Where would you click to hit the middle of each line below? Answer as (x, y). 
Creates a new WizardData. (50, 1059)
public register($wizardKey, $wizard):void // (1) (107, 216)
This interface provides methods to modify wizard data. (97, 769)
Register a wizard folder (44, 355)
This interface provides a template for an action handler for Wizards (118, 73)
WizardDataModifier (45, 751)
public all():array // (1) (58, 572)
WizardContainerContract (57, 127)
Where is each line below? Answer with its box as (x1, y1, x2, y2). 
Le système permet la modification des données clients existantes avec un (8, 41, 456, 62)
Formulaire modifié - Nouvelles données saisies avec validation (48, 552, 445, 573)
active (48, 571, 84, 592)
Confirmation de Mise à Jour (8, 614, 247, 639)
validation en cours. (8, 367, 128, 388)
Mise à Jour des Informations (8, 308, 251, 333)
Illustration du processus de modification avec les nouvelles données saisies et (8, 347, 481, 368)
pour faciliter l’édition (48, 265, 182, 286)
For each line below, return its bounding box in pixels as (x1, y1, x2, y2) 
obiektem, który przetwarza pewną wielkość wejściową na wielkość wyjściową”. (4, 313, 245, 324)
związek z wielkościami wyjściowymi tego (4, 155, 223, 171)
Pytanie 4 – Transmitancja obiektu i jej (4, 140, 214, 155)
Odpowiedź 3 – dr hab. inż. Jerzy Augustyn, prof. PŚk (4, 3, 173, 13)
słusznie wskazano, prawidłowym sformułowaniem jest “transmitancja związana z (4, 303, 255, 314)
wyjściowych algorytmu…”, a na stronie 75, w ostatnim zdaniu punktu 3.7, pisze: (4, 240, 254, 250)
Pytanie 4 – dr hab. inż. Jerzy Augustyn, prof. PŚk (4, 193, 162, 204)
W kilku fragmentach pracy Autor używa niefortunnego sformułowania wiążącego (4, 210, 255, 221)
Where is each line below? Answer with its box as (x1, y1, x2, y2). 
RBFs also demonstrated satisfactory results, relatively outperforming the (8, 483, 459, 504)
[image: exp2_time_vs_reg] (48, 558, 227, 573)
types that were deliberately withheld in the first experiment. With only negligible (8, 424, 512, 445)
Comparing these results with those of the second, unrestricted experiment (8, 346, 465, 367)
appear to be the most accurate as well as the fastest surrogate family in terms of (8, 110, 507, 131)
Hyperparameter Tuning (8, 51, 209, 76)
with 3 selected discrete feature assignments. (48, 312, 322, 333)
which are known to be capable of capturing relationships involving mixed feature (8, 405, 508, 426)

--*--

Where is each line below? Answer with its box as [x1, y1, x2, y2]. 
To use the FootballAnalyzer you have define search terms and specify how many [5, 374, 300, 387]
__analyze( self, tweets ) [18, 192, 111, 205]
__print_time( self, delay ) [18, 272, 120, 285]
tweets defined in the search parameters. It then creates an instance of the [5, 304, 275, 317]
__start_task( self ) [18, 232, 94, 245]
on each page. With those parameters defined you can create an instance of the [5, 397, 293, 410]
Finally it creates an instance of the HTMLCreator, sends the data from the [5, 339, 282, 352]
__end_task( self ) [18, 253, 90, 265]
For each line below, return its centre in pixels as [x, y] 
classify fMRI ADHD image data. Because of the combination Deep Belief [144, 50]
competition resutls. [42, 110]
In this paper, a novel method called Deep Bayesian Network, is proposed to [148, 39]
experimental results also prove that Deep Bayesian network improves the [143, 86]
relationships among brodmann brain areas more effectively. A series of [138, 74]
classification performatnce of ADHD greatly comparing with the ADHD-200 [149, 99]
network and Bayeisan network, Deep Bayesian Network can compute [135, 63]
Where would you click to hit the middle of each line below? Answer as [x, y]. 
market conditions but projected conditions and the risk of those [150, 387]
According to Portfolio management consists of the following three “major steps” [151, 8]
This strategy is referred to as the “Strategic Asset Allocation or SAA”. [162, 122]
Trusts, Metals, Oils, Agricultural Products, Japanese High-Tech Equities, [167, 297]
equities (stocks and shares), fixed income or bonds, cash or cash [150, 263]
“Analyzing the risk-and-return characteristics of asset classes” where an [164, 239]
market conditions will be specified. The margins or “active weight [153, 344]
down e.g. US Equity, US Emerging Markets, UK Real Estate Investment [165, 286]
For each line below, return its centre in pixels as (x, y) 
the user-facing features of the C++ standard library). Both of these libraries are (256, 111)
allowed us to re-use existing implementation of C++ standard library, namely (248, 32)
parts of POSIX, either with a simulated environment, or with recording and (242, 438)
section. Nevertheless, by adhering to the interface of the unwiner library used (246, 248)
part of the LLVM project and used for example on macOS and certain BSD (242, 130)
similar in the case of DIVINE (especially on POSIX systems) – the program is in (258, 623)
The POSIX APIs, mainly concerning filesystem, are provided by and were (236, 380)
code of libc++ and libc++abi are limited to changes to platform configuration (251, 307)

--*--

Task.
Those lines above that contain the string "defined" should be returned.

Expected output.
tweets defined in the search parameters. It then creates an instance of the [5, 304, 275, 317]
on each page. With those parameters defined you can create an instance of the [5, 397, 293, 410]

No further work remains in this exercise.